What Is Synthetic Ice & What Are the Advantages

If you are a coach, avid hockey player or community center manager, you are fortunate enough to be investigating artificial ice when the product is better than it ever has been! Imagine the floor of your basement, garage, or a fitness room covered in a pure white material. It is made of interlocking panels which are made of a material called VHMW-PE (Very High Molecular Weight Polyethylene). Read and remember that well, there will be a quiz later!

kids shooting on synthetic ice

If you are looking for other options, our Dryland Flooring Tiles work quite well for hockey practice. You can drive on it, but you can’t skate on it. It is slick though, so you can simulate skating when you wear socks or special booties. There are other Synthetic Ice products on the market, but our customers, partners and pro athletes who have tried it tell us our product delivers greater value and a greater skating experience. If you want to become a better hockey player, HockeyShot has you covered.

Here’s how our Synthetic Ice conversations often go…

You: “Great. Pure white flooring tiles. I can just imagine all the scratches, stains and bumps in it. My storage barn isn’t exactly level either.”

HS: “Actually, our Extreme Glide Synthetic Ice is very resilient to skate blades, scuffs and scratches. It is self-lubricating, so you don’t have to wax the floor, or use liquid chemicals to condition it like some other artificial ice surfaces.”
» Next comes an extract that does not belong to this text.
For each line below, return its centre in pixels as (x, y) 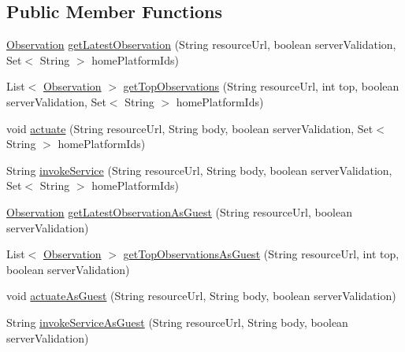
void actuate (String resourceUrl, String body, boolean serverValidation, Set (190, 128)
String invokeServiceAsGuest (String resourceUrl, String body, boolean (177, 322)
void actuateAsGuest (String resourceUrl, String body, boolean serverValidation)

You: “Is it even close to the smoothness and slipperiness of ice? Or will I feel like I’m skating through beach sand or oatmeal?”

HS: “Our Ice That Doesn’t Melt is made with the best (technical details alert) coefficient levels of friction on the market. The hardest part of skating on it is the takeoff, once in motion, it feels like the real thing! Our Synthetic Ice has been tested at 10-15% more friction than natural ice. The Ottawa Senators, one of only eight teams to make it to the second round of the 2017 NHL playoffs use it. EA Sports is a video game company. They use it for when they want to study how real hockey players play the game!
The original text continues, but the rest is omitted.